Contoh: Dua Budaya Memaknai Waktu
 Waktu dan ketepatan waktu lebih penting di Belanda. Meskipun demikian seorang Belanda di Indonesia dianjurkan untuk menepati waktu seperti ketika ia berada di negerinya sendiri. Di Indonesia, derajat ketepatan waktu yang diharapkan bergantung pada hubungan sosial; orang lebih tepat waktu terhadap seorang atasan (namun, aturan ini terdapat pula di Belanda). Orang-orang Indonesia cenderung menganggap waktu sebagai berputar (cyclical) ketimbang sebagai suatu proses lurus (linier); oleh karenaitu, mereka kurang bersifat terburu-buru. Disamping itu, orang Indonesia merasa bergantung pada kekuatan-kekuatan mistis dalam kasus-kasus yang bagi orang-orang Belanda dianggap suatu kebetulan. Ramalan-ramalan mistis penting di Indonesia: keputusan-keputusan penting harus diambil pada hari-hari baik. Pada beberapa hari tertentu bisnis tak mugkin dilakukan atau perjanjian-perjanjian tiba-tiba dibatalkan bila harinya dianggap tidak menguntungkan.[3]

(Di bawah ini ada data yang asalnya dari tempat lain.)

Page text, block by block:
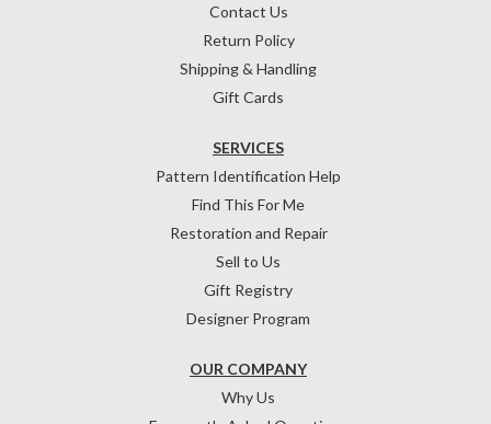
Contact Us
Return Policy
Shipping & Handling
Gift Cards
OUR COMPANY
Why Us
SERVICES
Pattern Identification Help
Find This For Me
Restoration and Repair
Sell to Us
Gift Registry
Designer Program

[1] R. AlecMackenzie, Efisiensi Waktu untuk Manajer, Intimedia, Jakarta, hal. 14-15.
[2][2] Deddy Mulyana dan Jalaludin Rahmat (editor), Komunikasi Antar Budaya, RemajaRosdakarya, Bandung: 2010. Hal. 124-125.
[3] Ibid. hal. 196.

Tidak ada komentar:

Posting Komentar

Komentar...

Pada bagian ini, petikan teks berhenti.